About

I am currently Wieler Family Assistant Professor of Economics at Boston College in Chestnut Hill, MA, USA. My main field of study is empirical industrial organization. I earned my Ph.D. in economics from the University of Virginia in 2014. Before coming to Boston College, I was on the faculty at Penn State University.

curriculum vitae

research statement

Current Research

see research page for publications

Price Discrimination in International Airline Markets (September 2022)
accepted at Review of Economic Studies
(with Gaurab Aryal and Jonathan W. Williams)
Summary: We develop a model of inter-temporal and intra-temporal price discrimination by monopoly airlines to study the ability of different discriminatory pricing mechanisms to increase efficiency and the associated distributional implications.
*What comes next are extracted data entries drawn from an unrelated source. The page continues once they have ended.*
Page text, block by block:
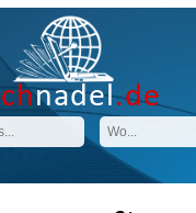
nadel.de
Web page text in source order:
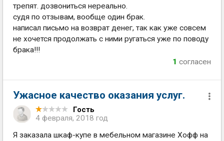
трепят. дозвониться нереально.
судя по отзывам, вообще один брак.
написал письмо на возврат денег, так как уже совсем
не хочется продолжать с ними ругаться уже по поводу
брака!!!
1 согласен
Ужасное качество оказания услуг.
Гость
4 февраля, 2018 год
Я заказала шкаф-купе в мебельном магазине Хофф на
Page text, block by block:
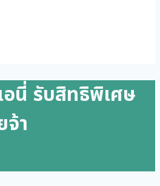
อนี่ รับสิทธิพิเศษ
จ้า
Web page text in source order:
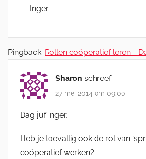
Inger
Pingback: Rollen coöperatief leren -
Sharon schreef:
27 mei 2014 om 09:00
Dag juf Inger,
Heb je toevallig ook de rol van
coöperatief werken?
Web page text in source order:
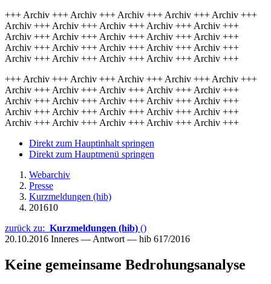
+++ Archiv +++ Archiv +++ Archiv +++ Archiv +++ Archiv +++
Archiv +++ Archiv +++ Archiv +++ Archiv +++ Archiv +++
Archiv +++ Archiv +++ Archiv +++ Archiv +++ Archiv +++
Archiv +++ Archiv +++ Archiv +++ Archiv +++ Archiv +++
Archiv +++ Archiv +++ Archiv +++ Archiv +++ Archiv +++
+++ Archiv +++ Archiv +++ Archiv +++ Archiv +++ Archiv +++
Archiv +++ Archiv +++ Archiv +++ Archiv +++ Archiv +++
Archiv +++ Archiv +++ Archiv +++ Archiv +++ Archiv +++
Archiv +++ Archiv +++ Archiv +++ Archiv +++ Archiv +++
Archiv +++ Archiv +++ Archiv +++ Archiv +++ Archiv +++
Direkt zum Hauptinhalt springen
Direkt zum Hauptmenü springen
Webarchiv
Presse
Kurzmeldungen (hib)
201610
zurück zu: Kurzmeldungen (hib) ()
20.10.2016 Inneres — Antwort — hib 617/2016
Keine gemeinsame Bedrohungsanalyse
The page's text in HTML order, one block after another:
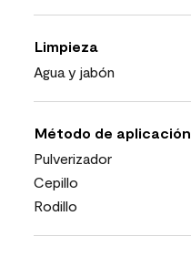
Limpieza
Agua y jabón
Método de aplicación
Pulverizador
Cepillo
Rodillo
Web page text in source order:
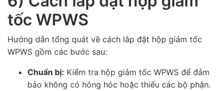
tốc WPWS
Hướng dẫn tổng quát về cách lắp đặt hộp giảm tốc
WPWS gồm các bước sau:
Chuẩn bị: Kiểm tra hộp giảm tốc WPWS để đảm
bảo không có hỏng hóc hoặc thiếu các bộ phận.
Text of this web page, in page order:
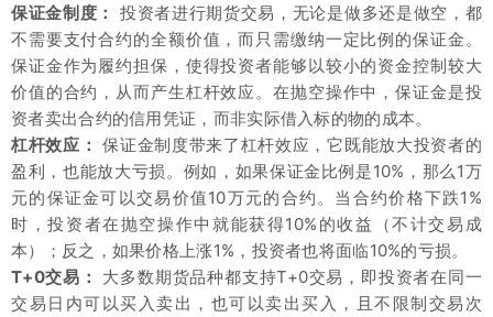
保证金制度：
投资者进行期货交易，无论是做多还是做空，都
不需要支付合约的全额价值，而只需缴纳一定比例的保证金。
保证金作为履约担保，使得投资者能够以较小的资金控制较大
价值的合约，从而产生杠杆效应。在抛空操作中，保证金是投
资者卖出合约的信用凭证，而非实际借入标的物的成本。
杠杆效应： 保证金制度带来了杠杆效应，它既能放大投资者的
盈利，也能放大亏损。例如，如果保证金比例是10%，那么1万
元的保证金可以交易价值10万元的合约。当合约价格下跌1%
时，投资者在抛空操作中就能获得10%的收益（不计交易成
本）；反之，如果价格上涨1%，投资者也将面临10%的亏损。
T+0交易：
大多数期货品种都支持T+0交易，即投资者在同一
交易日内可以买入卖出，也可以卖出买入，且不限制交易次
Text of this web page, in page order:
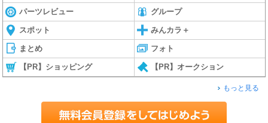
パーツレビュー グループ
スポット みんカラ＋
まとめ フォト
【PR】ショッピング 【PR】オークション
もっと見る
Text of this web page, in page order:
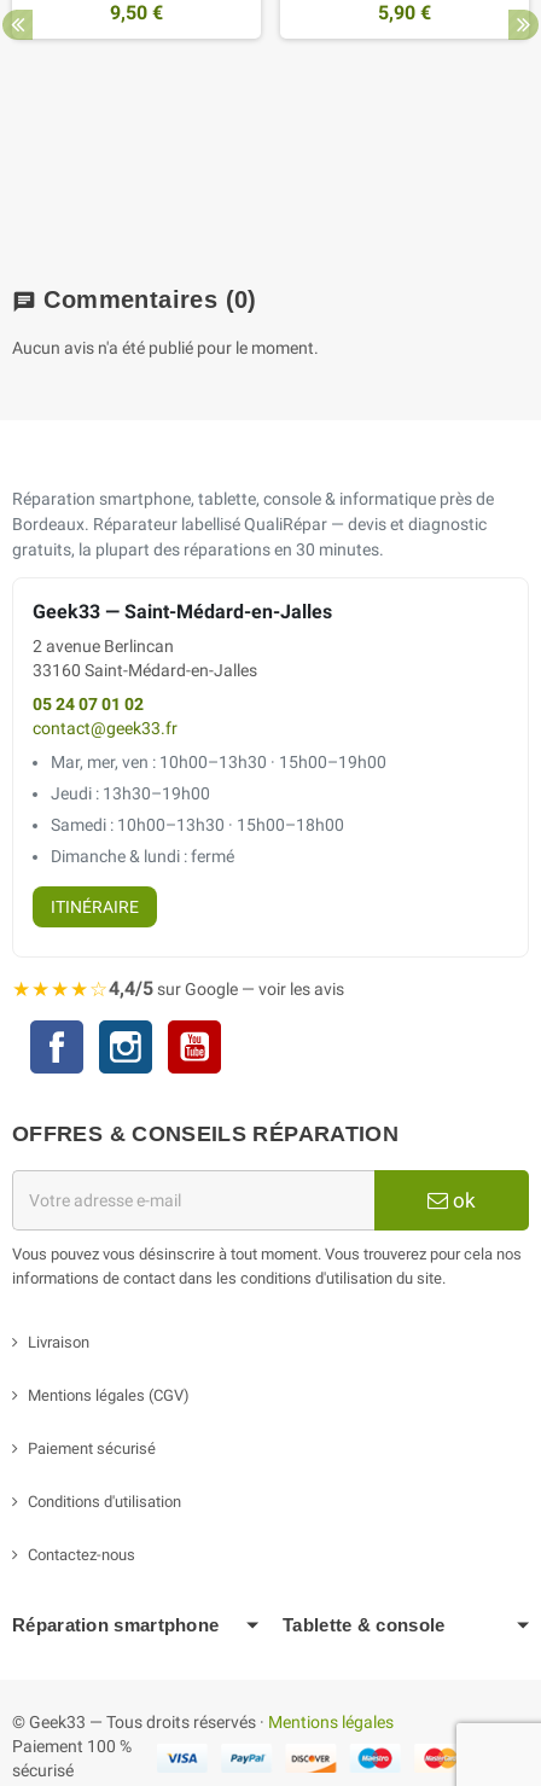
9,50 € 5,90 €
chat Commentaires (0)
Aucun avis n'a été publié pour le moment.
Réparation smartphone, tablette, console & informatique près de
Bordeaux. Réparateur labellisé QualiRépar — devis et diagnostic
gratuits, la plupart des réparations en 30 minutes.
Geek33 — Saint-Médard-en-Jalles
2 avenue Berlincan
33160 Saint-Médard-en-Jalles
05 24 07 01 02
contact@geek33.fr
Mar, mer, ven : 10h00–13h30 · 15h00–19h00
Jeudi : 13h30–19h00
Samedi : 10h00–13h30 · 15h00–18h00
Dimanche & lundi : fermé
ITINÉRAIRE
★★★★☆4,4/5sur Google — voir les avis
Facebook Instagram
OFFRES & CONSEILS RÉPARATION
ok
Vous pouvez vous désinscrire à tout moment. Vous trouverez pour cela nos
informations de contact dans les conditions d'utilisation du site.
Livraison
Mentions légales (CGV)
Paiement sécurisé
Conditions d'utilisation
Contactez-nous
Réparation smartphone Tablette & console
© Geek33 — Tous droits réservés · Mentions légales
Paiement 100 %
sécurisé

To estimate the model, we use unique data from international airline markets with flight-level variation in prices across time, cabins, and markets and information on passengers’ reasons for travel and time of purchase. We find that the current pricing practice yields approximately 77% of the first-best welfare. The source of this inefficiency arises primarily from private information about passenger valuations, not dynamic uncertainty about demand.

The Evolution of Market Power in the US Auto Industry (March 2023)
(with Paul Grieco and Ali Yurukoglu)
Revision requested from The Quarterly Journal of Economics
Summary: Markups in the U.S. automobile industry gradually decreased over the last 40 years, even though prices rose substantially. Consumer surplus rose dramatically mostly due to increases in production technology and product quality.

Inventory Management in Markets with Search Frictions (March 2023)
(with Fei Li, Can Tan, and Yiyi Zhou)
Revision requested at International Economic Review
Summary: Inventory management can explain price dispersion because intermediaries/retailers adjust prices to manage inventory. We propose an equilibrium search model and calibrate it to data from the used car industry. Price dispersion generated from inventory management represents roughly 5 to 45 percent of observed price dispersion. A half of a car dealer’s value at facilitating search/matching is due to inventory management.
slides

Conformant and Efficient Estimation of Discrete Choice Demand Models (June 2022)
(with Paul Grieco, Joris Pinkse, Stephan Sagl)
Summary: We propose a mixed-data likelihood estimator (MDLE) for a mixed logit demand system which makes use of product-level and consumer-level data while allowing for price endogeneity. The estimator is efficient compared to the GMM approach commonly used by applied researchers (e.g. Petrin, 2002; Berry, Levinsohn and Pakes, 2004). We show how to conduct inference on general functions of the model parameters, including elasticities. We benchmark our likelihood-based estimator to the GMM approach with a Monte Carlo exercise and find superior performance in finite samples.